我正在抓取网站信息,并且能够检索所有信息。检索所有信息后,我将它们存储到列表中。
该列表包含此格式的时间戳25-10-2018 09:00,我想将其转换为ISO。我知道dateutil可以用于此目的,但我找不到所有值的正确方法。有人可以帮忙吗?
源代码:
List<ChildWrapper> children
输出:
# -*- coding utf-8 -*-
from selenium.webdriver.firefox.options import Options
from selenium import webdriver
import time
import os
import shutil
from bs4 import BeautifulSoup
import uuid
import csv
import dateutil.parser as parser
import pandas as pd
from selenium.webdriver.support.select import Select
class crawlOcean():
def __init__(self):
print("hurray33")
global downloadDir
global uFileName
global filname
downloadDir = ""
uFileName = str(uuid.uuid4())
filname = downloadDir + uFileName + ".csv"
pd.set_option('display.max_rows', 500)
pd.set_option('display.max_columns', 500)
pd.set_option('display.width', 1000)
fp = webdriver.FirefoxProfile()
fp.set_preference("browser.download.folderList", 2)
fp.set_preference("browser.download.manager.showWhenStarting", False)
fp.set_preference("browser.download.dir", downloadDir)
fp.set_preference("browser.helperApps.neverAsk.saveToDisk",
"attachment/csv")
options = Options()
options.add_argument("--headless")
self.driver = webdriver.Firefox(firefox_profile=fp)
#self.driver = webdriver.Firefox()
print("hurray")
self.driver.implicitly_wait(15)
self.driver.get("http://www.epa.ie/hydronet/#Water%20Levels")
self.verificationErrors = []
self.accept_next_alert = True
def crawl(self):
print("see")
driver = self.driver
driver.execute_script("window.scrollTo(0, 800)")
driver.find_element_by_id("dijit_MenuItem_3_text").click()
driver.find_element_by_xpath('//td[.="All"]').click()
driver.find_element_by_xpath('//td[.="Active EPA/LA (239)"]').click()

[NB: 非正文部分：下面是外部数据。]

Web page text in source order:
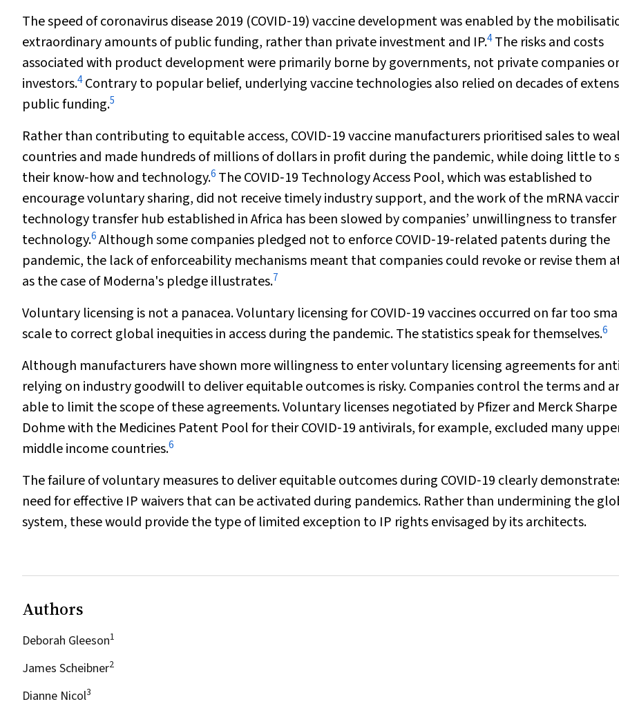
The speed of coronavirus disease 2019 (COVID‐19) vaccine development was enabled by the
extraordinary amounts of public funding, rather than private investment and IP.4The risks and costs
associated with product development were primarily borne by governments, not private companies or
investors.4Contrary to popular belief, underlying vaccine technologies also relied on decades of
public funding.5
Rather than contributing to equitable access, COVID‐19 vaccine manufacturers prioritised sales to
countries and made hundreds of millions of dollars in profit during the pandemic, while doing little to
their know‐how and technology.6 The COVID‐19 Technology Access Pool, which was established to
encourage voluntary sharing, did not receive timely industry support, and the work of the mRNA
technology transfer hub established in Africa has been slowed by companies’ unwillingness to transfer
technology.6Although some companies pledged not to enforce COVID‐19‐related patents during the
pandemic, the lack of enforceability mechanisms meant that companies could revoke or revise them
as the case of Moderna's pledge illustrates.7
Voluntary licensing is not a panacea. Voluntary licensing for COVID‐19 vaccines occurred on far too
scale to correct global inequities in access during the pandemic. The statistics speak for themselves.6
Although manufacturers have shown more willingness to enter voluntary licensing agreements for
relying on industry goodwill to deliver equitable outcomes is risky. Companies control the terms and
able to limit the scope of these agreements. Voluntary licenses negotiated by Pfizer and Merck
Dohme with the Medicines Patent Pool for their COVID‐19 antivirals, for example, excluded many
middle income countries.6
The failure of voluntary measures to deliver equitable outcomes during COVID‐19 clearly
need for effective IP waivers that can be activated during pandemics. Rather than undermining the
system, these would provide the type of limited exception to IP rights envisaged by its architects.
Authors
Deborah Gleeson1
James Scheibner2
Dianne Nicol3

soup = BeautifulSoup(driver.page_source, 'html.parser')
headers = []
for m in soup.find_all("th"):
headers.append(m.get_text())
print(headers)
content = []
finalContent = []
filtter = ['km²']
new_data = [[c.text.rstrip(" km²") for c in i.find_all('td')] for i in soup.find_all('table')[5::]]
print(new_data)
"""filtter = ['km²']
for table in soup.find_all("table")[5::]:
for row in table.find_all("tr"):
contentCells = []
for cells in row.find_all("td"):
contentCells.append(cells.get_text())
content.append(contentCells)
for idx, v in enumerate(content):
for t in filtter:
content[idx] = [i.replace(t, '') for i in content[idx]]
#.append(timerecorded)
print(content)"""
print(content)
with open(filname, 'w', newline='') as f:
writer = csv.writer(f)
writer.writerow(headers)
writer.writerows(new_data)
driver.close()
if __name__ == '__main__':
obj = crawlOcean()
obj.crawl()
谢谢
答案 0 :(得分:1)
尝试将以下内容应用于您的contentCells
列表
import re
from datetime import datetime as dt
contentCells = [dt.strptime(i, '%d-%m-%Y %H:%M').strftime('%d-%m-%YT%H:%MZ') if re.match("\d{2}-\d{2}-\d{4}\s\d{2}:\d{2}", i) else i for i in contentCells]
答案 1 :(得分:0)
from datetime import datetime
datetime.strptime('25-10-2018 09:00', '%d-%m-%Y %H:%M').isoformat()
它没有Z
,因为原始日期时间没有时区信息,但是您可以根据需要添加它。